The more fortunate ones who survived, like 12-year-old Antero Cabrera from Bontoc, ended up traveling the world as part of other anthropological exhibits. Others stayed on to pursue “The American Dream.”
Part of the exhibit actually features “Young Spartan,” the artwork of one of the descendants, Ria Unson, whose great grandfather Ramon Ochoa worked as a waiter and guide at the Philippine Reservation. He served as an example of what a “civilized” Filipino could become, later going to school in Oswego, N.Y., where he became totally Americanized. Ria followed suit, immigrating to the US and now living in St.

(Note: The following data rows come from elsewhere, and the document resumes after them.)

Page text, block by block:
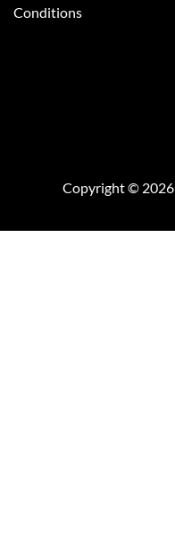
Conditions
Copyright © 2026
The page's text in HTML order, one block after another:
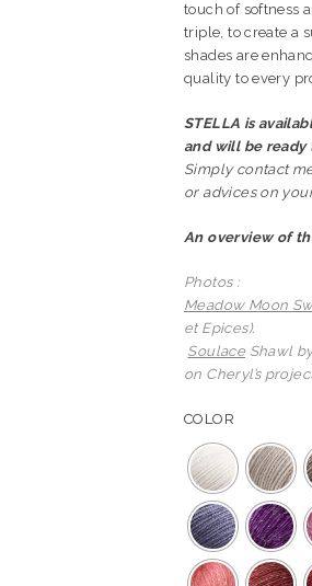
touch of softness
triple, to create a
shades are
quality to every
STELLA is
and will be ready
Simply contact
or advices on
An overview of
Photos :
Meadow Moon
et Epices).
Soulace Shawl
on Cheryl’s
COLOR
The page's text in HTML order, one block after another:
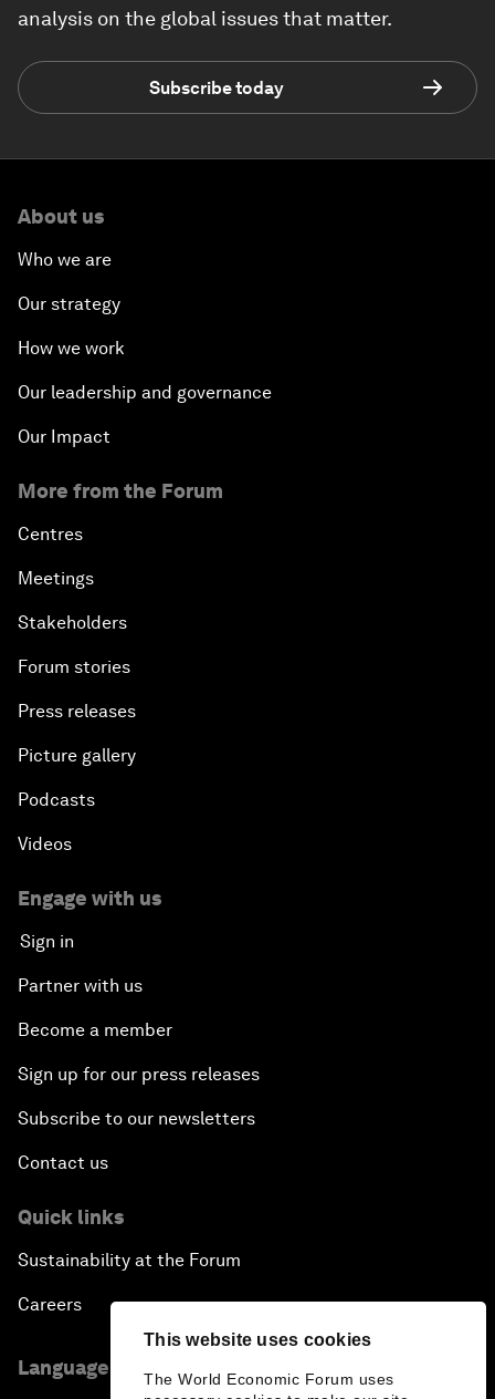
This website uses cookies
The World Economic Forum uses
analysis on the global issues that matter.
Subscribe today
About us
Who we are
Our strategy
How we work
Our leadership and governance
Our Impact
More from the Forum
Centres
Meetings
Stakeholders
Forum stories
Press releases
Picture gallery
Podcasts
Videos
Engage with us
Sign in
Partner with us
Become a member
Sign up for our press releases
Subscribe to our newsletters
Contact us
Quick links
Sustainability at the Forum
Careers
Language editions
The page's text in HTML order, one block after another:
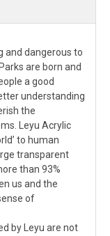
and dangerous to
are born and
a good
understanding
the
Leyu Acrylic
to human
transparent
than 93%
us and the
of
by Leyu are not
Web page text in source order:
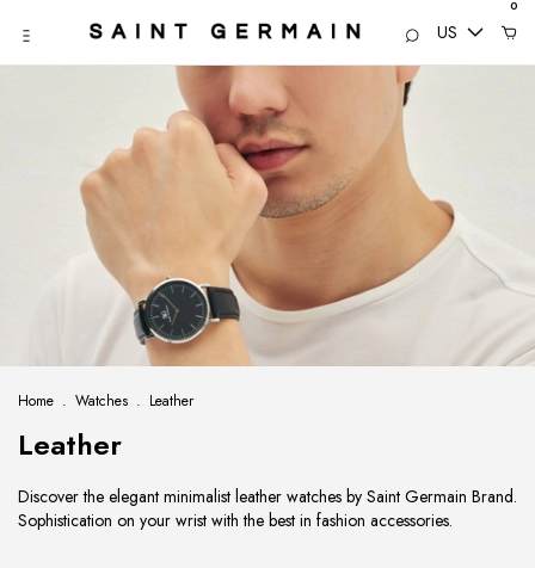
US
0
Home . Watches . Leather
Leather
Discover the elegant minimalist leather watches by Saint Germain Brand.
Sophistication on your wrist with the best in fashion accessories.
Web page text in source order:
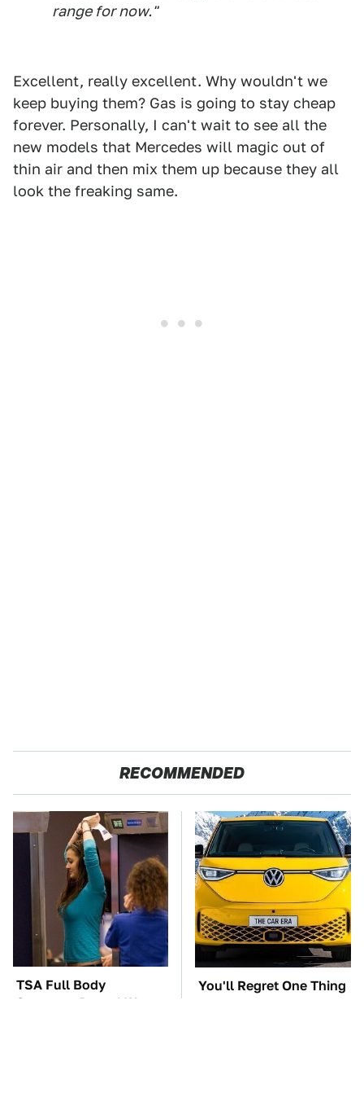
range for now."
Excellent, really excellent. Why wouldn't we
keep buying them? Gas is going to stay cheap
forever. Personally, I can't wait to see all the
new models that Mercedes will magic out of
thin air and then mix them up because they all
look the freaking same.
RECOMMENDED
TSA Full Body
Scanners Reveal Way
You'll Regret One Thing
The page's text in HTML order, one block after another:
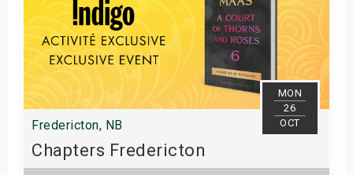
MON
26
OCT
Fredericton, NB
Chapters Fredericton
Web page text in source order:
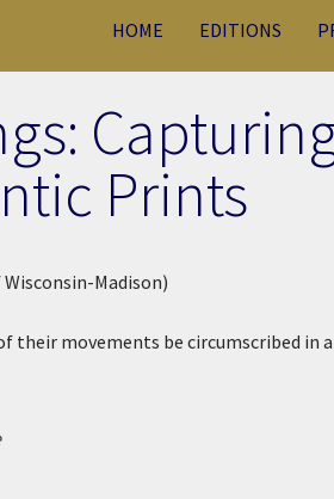
HOME EDITIONS
Prints
Madison)
their movements be circumscribed in a
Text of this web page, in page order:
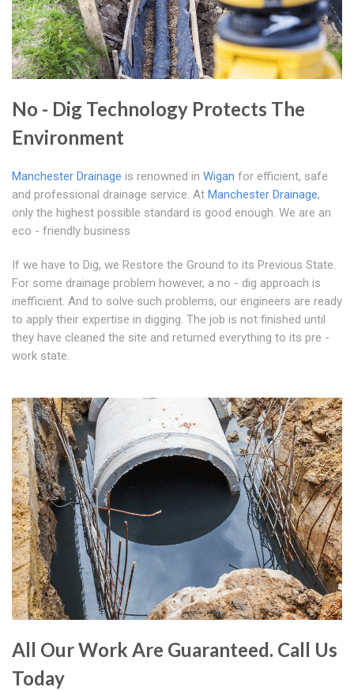
No - Dig Technology Protects The
Environment
Manchester Drainage is renowned in Wigan for efficient, safe
and professional drainage service. At Manchester Drainage,
only the highest possible standard is good enough. We are an
eco - friendly business
If we have to Dig, we Restore the Ground to its Previous State.
For some drainage problem however, a no - dig approach is
inefficient. And to solve such problems, our engineers are ready
to apply their expertise in digging. The job is not finished until
they have cleaned the site and returned everything to its pre -
work state.
All Our Work Are Guaranteed. Call Us
Today
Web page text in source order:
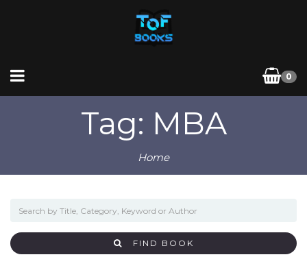
0
Tag: MBA
Home
FIND BOOK

Louis.
Ria’s work, painted on a newspaper clipping about an Igorot boy who is taught how to use a typewriter, is based on a photograph of her uncle, Ramon Unson, her great grandfather’s namesake. It is her way of “reclaiming the narrative,” explaining that her family’s story “shows how effective the exposition was as a tactic of psychological warfare, deployed to erase the country’s native cultures and colonize them with American values. The fair was also designed to teach capitalism as a form of racial progress.” She observes how William Taft, then Governor-General of the Philippines, called the fair “a great influence in completing the pacification of the Philippines” and that invading the islands “created a new market for American goods, opened access to the archipelago’s natural resources, and provided a chance to ‘civilize’ more laborers, while still denying its people any benefits of US citizenship.”
Even their own citizens, however, were denied benefits. The exhibit explains how the World’s Fair was “where a vendor might have created the ice cream cone, but it was also where vendors might not have served Black people.” Linda Young Nance, a native of St. Louis who is the historian for the National Association of Colored Women’s Clubs and helped create a digital walking tour and video of the Black experience at the fair, related how the National Association for Colored Women boycotted the expo in 1904 after several members were treated poorly, even denied cups of water.
Although the fair was wonderful in many ways, Linda worries that some people in St. Louis, which has a long history of racial division, may not be prepared to hear the complete story: “They may learn something, though. They also get to know that we are a city that is working toward including everybody and stories of all of us that are here. If you don’t keep working toward equity, you’ll never get it.”